[Records from a data collection]
"""

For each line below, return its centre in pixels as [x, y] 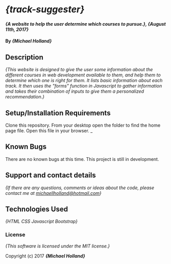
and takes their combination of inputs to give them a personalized [75, 91]
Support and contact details [51, 175]
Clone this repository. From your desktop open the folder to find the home [83, 125]
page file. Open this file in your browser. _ [49, 131]
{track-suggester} [45, 9]
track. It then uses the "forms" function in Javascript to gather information [84, 86]
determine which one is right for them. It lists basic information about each [84, 80]
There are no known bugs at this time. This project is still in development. [82, 159]
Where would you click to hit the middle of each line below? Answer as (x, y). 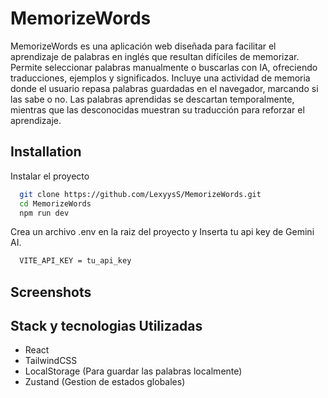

"""

- Work item -
Copy exactly the lines from the one containing "and takes their" to the end of the records, both included, and leave the pictures out.

- Written answer -
and takes their combination of inputs to give them a personalized [75, 91]
Support and contact details [51, 175]
Clone this repository. From your desktop open the folder to find the home [83, 125]
page file. Open this file in your browser. _ [49, 131]
{track-suggester} [45, 9]
track. It then uses the "forms" function in Javascript to gather information [84, 86]
determine which one is right for them. It lists basic information about each [84, 80]
There are no known bugs at this time. This project is still in development. [82, 159]
Where would you click to hit the middle of each line below? Answer as (x, y). 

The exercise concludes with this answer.